§ **Work to be completed**:
Would you retype the whole listing exactly, leaving its pictures out?

§ **Material provided**:
☆ ☆ ☆ ☆ ☆
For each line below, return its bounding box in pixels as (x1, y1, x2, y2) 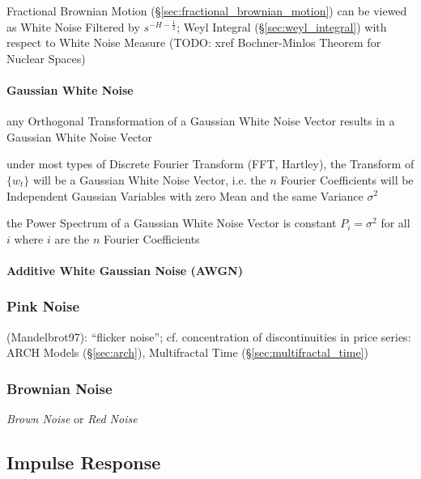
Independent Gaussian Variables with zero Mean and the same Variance (6, 187, 364, 204)
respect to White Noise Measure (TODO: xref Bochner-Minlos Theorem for (6, 34, 381, 51)
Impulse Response (6, 450, 161, 475)
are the (54, 230, 90, 247)
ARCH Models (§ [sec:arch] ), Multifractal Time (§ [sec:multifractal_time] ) (6, 344, 368, 361)
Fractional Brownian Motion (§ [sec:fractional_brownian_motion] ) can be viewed (6, 2, 407, 19)
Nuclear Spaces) (6, 49, 86, 66)
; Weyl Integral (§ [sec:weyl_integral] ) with (176, 18, 387, 35)
☆ ☆ ☆ ☆ ☆
§ **Result below**:
For each line below, return its bounding box in pixels as (x1, y1, x2, y2) 
Independent Gaussian Variables with zero Mean and the same Variance (6, 187, 364, 204)
respect to White Noise Measure (TODO: xref Bochner-Minlos Theorem for (6, 34, 381, 51)
Impulse Response (6, 450, 161, 475)
are the (54, 230, 90, 247)
ARCH Models (§ [sec:arch] ), Multifractal Time (§ [sec:multifractal_time] ) (6, 344, 368, 361)
Fractional Brownian Motion (§ [sec:fractional_brownian_motion] ) can be viewed (6, 2, 407, 19)
Nuclear Spaces) (6, 49, 86, 66)
; Weyl Integral (§ [sec:weyl_integral] ) with (176, 18, 387, 35)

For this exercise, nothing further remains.